Exclude any images and output the remaining records exactly.
Segment Start: Information supplied
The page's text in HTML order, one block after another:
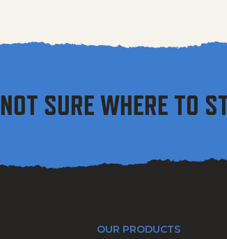
NOT SURE WHERE TO
OUR PRODUCTS
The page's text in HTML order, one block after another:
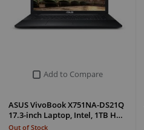
Add to Compare
ASUS VivoBook X751NA-DS21Q
17.3-inch Laptop, Intel, 1TB H…
Out of Stock
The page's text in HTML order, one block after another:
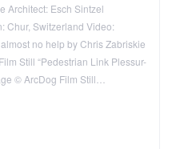
Architect: Esch Sintzel
Chur, Switzerland Video:
no help by Chris Zabriskie
Still “Pedestrian Link Plessur-
© ArcDog Film Still…
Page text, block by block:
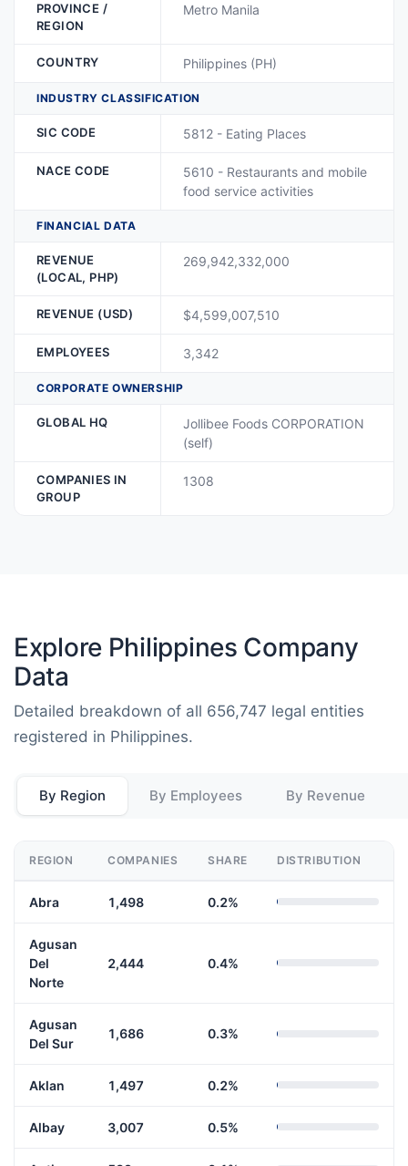
PROVINCE /
REGION
Metro Manila
COUNTRY Philippines (PH)
INDUSTRY CLASSIFICATION
SIC CODE 5812 - Eating Places
NACE CODE
5610 - Restaurants and mobile
food service activities
FINANCIAL DATA
REVENUE
(LOCAL, PHP)
269,942,332,000
REVENUE (USD) $4,599,007,510
EMPLOYEES 3,342
CORPORATE OWNERSHIP
GLOBAL HQ
Jollibee Foods CORPORATION
(self)
COMPANIES IN
GROUP
1308
Explore Philippines Company
Data
Detailed breakdown of all 656,747 legal entities
registered in Philippines.
By Region By Employees By Revenue
REGION COMPANIES SHARE DISTRIBUTION
Abra 1,498 0.2%
Agusan
Del
Norte
2,444 0.4%
Agusan
Del Sur
1,686 0.3%
Aklan 1,497 0.2%
Albay 3,007 0.5%
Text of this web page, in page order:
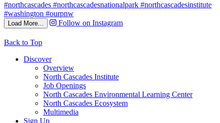
Load More... Follow on Instagram
Back to Top
Discover
Overview
North Cascades Institute
Job Openings
North Cascades Environmental Learning Center
North Cascades Ecosystem
Multimedia
Sign Up
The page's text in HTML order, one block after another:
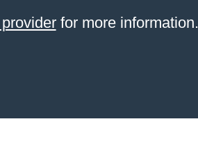
for more information.
Segment End: Information supplied
Final answer:
The page's text in HTML order, one block after another:
NOT SURE WHERE TO
OUR PRODUCTS
The page's text in HTML order, one block after another:
Add to Compare
ASUS VivoBook X751NA-DS21Q
17.3-inch Laptop, Intel, 1TB H…
Out of Stock
The page's text in HTML order, one block after another:
Architect: Esch Sintzel
Chur, Switzerland Video:
no help by Chris Zabriskie
Still “Pedestrian Link Plessur-
© ArcDog Film Still…
Page text, block by block:
PROVINCE /
REGION
Metro Manila
COUNTRY Philippines (PH)
INDUSTRY CLASSIFICATION
SIC CODE 5812 - Eating Places
NACE CODE
5610 - Restaurants and mobile
food service activities
FINANCIAL DATA
REVENUE
(LOCAL, PHP)
269,942,332,000
REVENUE (USD) $4,599,007,510
EMPLOYEES 3,342
CORPORATE OWNERSHIP
GLOBAL HQ
Jollibee Foods CORPORATION
(self)
COMPANIES IN
GROUP
1308
Explore Philippines Company
Data
Detailed breakdown of all 656,747 legal entities
registered in Philippines.
By Region By Employees By Revenue
REGION COMPANIES SHARE DISTRIBUTION
Abra 1,498 0.2%
Agusan
Del
Norte
2,444 0.4%
Agusan
Del Sur
1,686 0.3%
Aklan 1,497 0.2%
Albay 3,007 0.5%
Text of this web page, in page order:
Load More... Follow on Instagram
Back to Top
Discover
Overview
North Cascades Institute
Job Openings
North Cascades Environmental Learning Center
North Cascades Ecosystem
Multimedia
Sign Up
The page's text in HTML order, one block after another:
for more information.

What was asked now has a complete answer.